A no-frills open-source solution for designing experimental or trial plot labels affixed with QR codes. qrlabelr is an R package that features EasyPlotLabelR, a Shiny app that simplifies the complicated process of plot label design for non-R users. It also offers easily customizable functions that enable plot label generation outside the Shiny app. It generates field plot labels that are compatible with the widely used digital data collection mobile app, Field Book. Our software builds on the foundation of an existing open-source program to offer more flexibility in plot label creation steps; guarantees true string fidelity after QR encoding; and provides faster label generation to users.

Submit bug reports and feature suggestions, or track changes on the issues page.

Table of contents

Requirements

To run this package locally on a machine, the following R packages are required:

  • argonDash: Argon Shiny Dashboard Template

  • argonR: R Interface to Argon HTML Design

  • bslib: Custom 'Bootstrap' 'Sass' Themes for 'shiny' and 'rmarkdown'

  • dplyr: A fast, consistent tool for working with data frame like objects, both in memory and out of memory

  • grid: A rewrite of the graphics layout capabilities, plus some support for interaction

  • purrr: A complete and consistent functional programming toolkit for R.

  • qrencoder: Quick Response Code (QR Code) / Matrix Barcode Creator

  • raster: Geographic Data Analysis and Modeling. Reading, writing, manipulating, analyzing and modeling of spatial data

  • reactable: Interactive data tables for R, based on the React Table JavaScript library

  • shiny: Makes it incredibly easy to build interactive web applications with R

  • shinycssloaders: Add loading animations to a 'shiny' output while it is recalculating

  • shinyjs: Easily improve the user experience of your Shiny apps in seconds

  • shinyBS: Twitter Bootstrap Components for Shiny

  • shinyWidgets: Collection of custom input controls and user interface components for 'Shiny' applications

  • uuid: Tools for Generating and Handling of UUIDs

  • tools: Tools for package development, administration and documentation.

Recommended packages

  • Rtools: Needed for package development.

  • rmarkdown: When installed, display of the project's README.md help will be rendered with R Markdown.

Installation

To install qrlabelr, you will first need to have R and the RStudio IDE installed on your computer. Once you have these tools installed, you can open RStudio and enter the following command in the console to install the package from GitHub:

install.packages("devtools")

Now, install the package by running the following commands:

library("devtools")
install_github("awkena/qrlabelr")

Alternatively, you can install the package together with its vignettes as follows:

devtools::install_github("awkena/qrlabelr", build_vignettes = TRUE)

To view vignettes for the package in RStudio, run the following code in the R console:

utils::vignette("qrlabelr")

Similarly, the vignette can be viewed in your browser by running the following code in your R console:

utils::browseVignettes("qrlabelr")

The method described above will download and install the qrlabelr package on your computer. Once the installation is complete, you can load the package by entering the following command in the console:

library(qrlabelr)

Users who have R and RStudio already installed must ensure they are up to date before installing qrlabelr

Usage

Generating field books

To use qrlabelr, one must first generate a field book that shows the layout information for all experimental plots. A field book is required as an input data frame in qrlabelr.

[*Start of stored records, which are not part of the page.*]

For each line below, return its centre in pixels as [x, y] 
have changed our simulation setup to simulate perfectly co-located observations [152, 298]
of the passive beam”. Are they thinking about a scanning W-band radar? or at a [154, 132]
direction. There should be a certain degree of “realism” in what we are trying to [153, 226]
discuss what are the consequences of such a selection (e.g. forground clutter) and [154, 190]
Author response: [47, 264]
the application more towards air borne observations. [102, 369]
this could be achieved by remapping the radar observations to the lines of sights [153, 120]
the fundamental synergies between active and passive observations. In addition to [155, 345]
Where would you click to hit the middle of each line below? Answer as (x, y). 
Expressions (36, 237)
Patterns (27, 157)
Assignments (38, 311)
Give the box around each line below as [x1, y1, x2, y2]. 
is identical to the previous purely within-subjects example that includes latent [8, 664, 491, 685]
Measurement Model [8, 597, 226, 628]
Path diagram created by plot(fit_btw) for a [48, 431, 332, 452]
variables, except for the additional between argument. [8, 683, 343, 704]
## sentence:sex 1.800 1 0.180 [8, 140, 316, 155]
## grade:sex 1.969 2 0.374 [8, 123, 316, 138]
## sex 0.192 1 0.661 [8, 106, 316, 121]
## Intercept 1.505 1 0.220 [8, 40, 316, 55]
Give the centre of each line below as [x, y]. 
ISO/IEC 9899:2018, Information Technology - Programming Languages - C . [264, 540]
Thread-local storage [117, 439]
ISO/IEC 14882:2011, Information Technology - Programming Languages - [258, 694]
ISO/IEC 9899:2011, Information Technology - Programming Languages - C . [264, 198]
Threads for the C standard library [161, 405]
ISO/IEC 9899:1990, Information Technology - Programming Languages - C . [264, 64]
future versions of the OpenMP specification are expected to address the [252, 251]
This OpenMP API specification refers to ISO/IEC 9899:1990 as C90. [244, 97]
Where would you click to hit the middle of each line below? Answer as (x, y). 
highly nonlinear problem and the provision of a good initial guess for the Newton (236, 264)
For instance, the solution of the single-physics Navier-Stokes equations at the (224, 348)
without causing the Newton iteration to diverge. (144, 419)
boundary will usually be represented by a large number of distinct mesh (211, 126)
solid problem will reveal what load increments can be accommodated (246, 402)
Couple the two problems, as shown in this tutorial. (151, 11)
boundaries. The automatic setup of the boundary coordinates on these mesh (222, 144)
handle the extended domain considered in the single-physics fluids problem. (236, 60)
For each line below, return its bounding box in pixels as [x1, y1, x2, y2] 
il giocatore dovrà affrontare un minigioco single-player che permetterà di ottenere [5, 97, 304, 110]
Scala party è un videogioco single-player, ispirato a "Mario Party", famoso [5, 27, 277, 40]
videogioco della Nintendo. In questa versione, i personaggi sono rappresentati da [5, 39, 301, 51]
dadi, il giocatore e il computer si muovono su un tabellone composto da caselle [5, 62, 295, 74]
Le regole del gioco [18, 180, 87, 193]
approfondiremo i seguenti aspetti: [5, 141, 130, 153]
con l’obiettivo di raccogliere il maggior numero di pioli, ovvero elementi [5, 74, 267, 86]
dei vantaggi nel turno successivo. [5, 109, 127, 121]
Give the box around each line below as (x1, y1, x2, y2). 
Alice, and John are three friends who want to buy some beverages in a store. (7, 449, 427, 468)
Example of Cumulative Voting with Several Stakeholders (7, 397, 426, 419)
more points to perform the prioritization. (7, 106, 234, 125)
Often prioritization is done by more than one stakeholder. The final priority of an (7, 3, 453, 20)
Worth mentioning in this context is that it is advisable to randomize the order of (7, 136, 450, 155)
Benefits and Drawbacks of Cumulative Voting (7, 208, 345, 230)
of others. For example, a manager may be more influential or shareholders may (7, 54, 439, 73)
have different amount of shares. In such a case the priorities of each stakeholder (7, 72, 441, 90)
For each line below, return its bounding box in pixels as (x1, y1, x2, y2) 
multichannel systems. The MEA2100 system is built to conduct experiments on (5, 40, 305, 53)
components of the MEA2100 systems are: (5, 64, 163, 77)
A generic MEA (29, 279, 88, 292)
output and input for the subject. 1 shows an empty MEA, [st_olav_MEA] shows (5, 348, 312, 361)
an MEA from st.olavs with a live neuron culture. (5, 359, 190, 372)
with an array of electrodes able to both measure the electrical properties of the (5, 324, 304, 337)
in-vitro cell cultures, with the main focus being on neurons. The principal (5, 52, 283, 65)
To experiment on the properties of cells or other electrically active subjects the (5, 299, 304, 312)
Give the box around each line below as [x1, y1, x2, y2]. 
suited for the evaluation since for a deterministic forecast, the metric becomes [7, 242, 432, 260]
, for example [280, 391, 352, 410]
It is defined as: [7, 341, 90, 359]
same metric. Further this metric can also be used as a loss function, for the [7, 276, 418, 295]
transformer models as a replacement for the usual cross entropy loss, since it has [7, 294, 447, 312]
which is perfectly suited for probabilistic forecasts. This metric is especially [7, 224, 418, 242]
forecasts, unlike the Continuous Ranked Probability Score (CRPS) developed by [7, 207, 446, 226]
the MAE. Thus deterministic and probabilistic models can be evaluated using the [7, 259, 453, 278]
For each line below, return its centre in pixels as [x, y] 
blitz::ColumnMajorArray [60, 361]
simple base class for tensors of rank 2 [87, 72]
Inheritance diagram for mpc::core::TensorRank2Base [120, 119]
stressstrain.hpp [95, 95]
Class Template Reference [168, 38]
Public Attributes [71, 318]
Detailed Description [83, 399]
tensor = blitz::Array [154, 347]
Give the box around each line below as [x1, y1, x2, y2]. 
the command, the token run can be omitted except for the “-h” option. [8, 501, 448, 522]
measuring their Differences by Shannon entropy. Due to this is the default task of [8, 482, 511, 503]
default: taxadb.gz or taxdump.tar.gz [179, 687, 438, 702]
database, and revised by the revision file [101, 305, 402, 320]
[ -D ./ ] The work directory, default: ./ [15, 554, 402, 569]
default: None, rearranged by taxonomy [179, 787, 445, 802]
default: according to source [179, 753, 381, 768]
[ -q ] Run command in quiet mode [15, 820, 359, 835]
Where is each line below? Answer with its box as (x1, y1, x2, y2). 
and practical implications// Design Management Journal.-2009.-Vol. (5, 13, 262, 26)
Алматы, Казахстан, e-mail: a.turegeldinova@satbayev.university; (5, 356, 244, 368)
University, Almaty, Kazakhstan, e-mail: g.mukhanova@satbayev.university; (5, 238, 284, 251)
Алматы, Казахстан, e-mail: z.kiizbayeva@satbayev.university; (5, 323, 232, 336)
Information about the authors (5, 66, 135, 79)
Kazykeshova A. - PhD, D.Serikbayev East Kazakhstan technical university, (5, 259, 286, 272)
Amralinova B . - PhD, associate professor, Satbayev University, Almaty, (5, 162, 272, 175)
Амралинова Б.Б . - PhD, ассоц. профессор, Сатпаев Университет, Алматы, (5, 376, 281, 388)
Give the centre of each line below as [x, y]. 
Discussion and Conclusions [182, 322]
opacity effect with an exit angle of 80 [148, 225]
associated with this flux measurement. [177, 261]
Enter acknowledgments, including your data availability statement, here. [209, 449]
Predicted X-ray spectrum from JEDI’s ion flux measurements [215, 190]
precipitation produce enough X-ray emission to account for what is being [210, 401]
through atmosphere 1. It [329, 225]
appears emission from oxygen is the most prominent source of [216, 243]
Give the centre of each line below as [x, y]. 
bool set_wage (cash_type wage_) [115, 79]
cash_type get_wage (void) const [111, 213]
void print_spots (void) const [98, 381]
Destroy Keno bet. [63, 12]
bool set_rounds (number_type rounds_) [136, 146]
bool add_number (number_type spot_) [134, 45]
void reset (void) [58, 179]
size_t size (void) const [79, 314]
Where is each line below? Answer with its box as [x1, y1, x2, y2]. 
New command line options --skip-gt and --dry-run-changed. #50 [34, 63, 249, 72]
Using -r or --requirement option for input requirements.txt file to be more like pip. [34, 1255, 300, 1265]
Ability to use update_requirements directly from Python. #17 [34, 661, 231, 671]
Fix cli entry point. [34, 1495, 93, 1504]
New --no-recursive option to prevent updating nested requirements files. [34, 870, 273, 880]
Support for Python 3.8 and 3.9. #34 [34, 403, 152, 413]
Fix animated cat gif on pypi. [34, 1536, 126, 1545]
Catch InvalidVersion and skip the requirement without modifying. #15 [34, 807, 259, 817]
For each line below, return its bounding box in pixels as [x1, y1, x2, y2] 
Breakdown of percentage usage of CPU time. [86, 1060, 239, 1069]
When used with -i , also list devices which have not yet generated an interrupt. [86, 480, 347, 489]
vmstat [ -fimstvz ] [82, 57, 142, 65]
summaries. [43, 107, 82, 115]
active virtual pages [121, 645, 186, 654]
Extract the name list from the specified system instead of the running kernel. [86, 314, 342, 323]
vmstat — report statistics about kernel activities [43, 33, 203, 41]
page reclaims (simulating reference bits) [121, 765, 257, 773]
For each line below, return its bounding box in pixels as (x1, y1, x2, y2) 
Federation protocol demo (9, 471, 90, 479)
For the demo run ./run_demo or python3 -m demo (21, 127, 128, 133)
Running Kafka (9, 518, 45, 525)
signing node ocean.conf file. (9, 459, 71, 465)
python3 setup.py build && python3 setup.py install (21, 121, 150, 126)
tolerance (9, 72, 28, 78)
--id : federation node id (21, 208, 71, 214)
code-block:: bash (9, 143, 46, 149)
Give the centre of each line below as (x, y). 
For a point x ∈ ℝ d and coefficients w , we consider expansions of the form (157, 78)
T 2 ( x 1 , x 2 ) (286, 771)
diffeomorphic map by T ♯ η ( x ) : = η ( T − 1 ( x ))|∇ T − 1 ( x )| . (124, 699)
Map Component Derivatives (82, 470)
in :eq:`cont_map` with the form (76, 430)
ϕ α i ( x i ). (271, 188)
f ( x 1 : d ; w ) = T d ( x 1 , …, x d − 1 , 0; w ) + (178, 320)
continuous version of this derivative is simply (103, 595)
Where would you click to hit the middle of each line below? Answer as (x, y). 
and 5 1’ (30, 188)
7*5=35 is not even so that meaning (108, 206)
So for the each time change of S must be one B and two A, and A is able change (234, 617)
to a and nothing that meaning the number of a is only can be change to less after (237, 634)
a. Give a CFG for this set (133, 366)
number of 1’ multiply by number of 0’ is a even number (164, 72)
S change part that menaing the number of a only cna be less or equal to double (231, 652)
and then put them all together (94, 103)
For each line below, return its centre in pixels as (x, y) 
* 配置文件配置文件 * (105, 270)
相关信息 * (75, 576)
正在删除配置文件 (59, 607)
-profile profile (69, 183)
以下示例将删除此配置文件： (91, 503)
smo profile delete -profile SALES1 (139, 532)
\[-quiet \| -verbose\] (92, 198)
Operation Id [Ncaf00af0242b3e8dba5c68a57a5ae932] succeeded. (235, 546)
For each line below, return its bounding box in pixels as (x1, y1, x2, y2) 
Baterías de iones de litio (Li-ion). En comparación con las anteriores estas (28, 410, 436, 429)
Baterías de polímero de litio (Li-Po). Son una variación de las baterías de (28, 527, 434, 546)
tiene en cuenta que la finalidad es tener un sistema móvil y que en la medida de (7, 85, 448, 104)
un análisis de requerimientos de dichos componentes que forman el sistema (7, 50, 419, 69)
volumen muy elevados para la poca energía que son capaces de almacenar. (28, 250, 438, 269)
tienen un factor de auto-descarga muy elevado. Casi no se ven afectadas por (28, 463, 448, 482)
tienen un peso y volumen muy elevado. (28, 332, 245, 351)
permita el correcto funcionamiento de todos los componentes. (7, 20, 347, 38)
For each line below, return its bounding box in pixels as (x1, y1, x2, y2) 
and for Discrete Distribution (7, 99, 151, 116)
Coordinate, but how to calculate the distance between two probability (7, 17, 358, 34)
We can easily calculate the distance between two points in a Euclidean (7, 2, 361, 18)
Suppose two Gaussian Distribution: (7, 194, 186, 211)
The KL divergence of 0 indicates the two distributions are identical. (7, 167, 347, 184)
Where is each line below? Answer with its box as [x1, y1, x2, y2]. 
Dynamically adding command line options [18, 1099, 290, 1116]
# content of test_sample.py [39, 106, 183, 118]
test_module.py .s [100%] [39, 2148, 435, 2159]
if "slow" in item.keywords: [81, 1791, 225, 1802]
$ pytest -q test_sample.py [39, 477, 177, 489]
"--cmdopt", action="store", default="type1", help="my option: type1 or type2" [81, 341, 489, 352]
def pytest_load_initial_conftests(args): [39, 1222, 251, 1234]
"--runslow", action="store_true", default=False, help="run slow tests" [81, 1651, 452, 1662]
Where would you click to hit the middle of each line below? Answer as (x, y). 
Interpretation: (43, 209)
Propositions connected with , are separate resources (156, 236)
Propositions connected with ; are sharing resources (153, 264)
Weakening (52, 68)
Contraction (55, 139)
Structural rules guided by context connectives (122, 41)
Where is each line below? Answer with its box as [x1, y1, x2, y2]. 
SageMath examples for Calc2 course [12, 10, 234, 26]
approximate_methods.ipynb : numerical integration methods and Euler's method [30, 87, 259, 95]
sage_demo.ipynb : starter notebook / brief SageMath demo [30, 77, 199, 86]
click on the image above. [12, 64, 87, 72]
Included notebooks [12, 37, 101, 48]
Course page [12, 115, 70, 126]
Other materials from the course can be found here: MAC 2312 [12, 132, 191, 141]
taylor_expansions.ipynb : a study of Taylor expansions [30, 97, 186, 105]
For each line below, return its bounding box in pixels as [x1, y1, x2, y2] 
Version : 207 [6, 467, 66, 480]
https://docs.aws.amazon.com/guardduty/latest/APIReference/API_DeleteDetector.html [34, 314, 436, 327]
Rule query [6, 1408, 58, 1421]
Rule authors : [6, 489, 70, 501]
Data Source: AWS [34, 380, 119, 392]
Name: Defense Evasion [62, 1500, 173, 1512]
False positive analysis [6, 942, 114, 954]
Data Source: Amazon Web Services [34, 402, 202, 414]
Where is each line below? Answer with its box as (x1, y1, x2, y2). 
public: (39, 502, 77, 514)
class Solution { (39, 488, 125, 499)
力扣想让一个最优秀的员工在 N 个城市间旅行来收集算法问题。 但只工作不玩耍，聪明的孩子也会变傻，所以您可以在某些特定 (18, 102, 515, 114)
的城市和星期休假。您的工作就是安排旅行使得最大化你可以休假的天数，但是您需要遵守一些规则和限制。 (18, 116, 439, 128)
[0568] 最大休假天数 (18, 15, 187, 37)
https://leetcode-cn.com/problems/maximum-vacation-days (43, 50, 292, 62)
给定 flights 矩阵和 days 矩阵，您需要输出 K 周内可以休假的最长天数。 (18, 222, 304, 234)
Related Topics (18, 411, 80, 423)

Typically, layout information for field plots are obtained based on the experimental design and treatment randomization. It is strongly recommended to have the grid coordinates of plots (row and column numbers of plots) included in the field book.

There are free open-source software such as FielDHub, which users can use to easily generate an input field book for plot label design in qrlabelr. Other user-preferred software such as BMS can equally be used to generate an input field book if desired.

Input field books must be imported as a data frame into qrlabelr for use. We recommend that users save input field books as csv or as xls or xlsx files for easy import to qrlabelr

Plot label design options

The qrlabelr package offers two user-centered options for creating plot labels affixed with QR codes.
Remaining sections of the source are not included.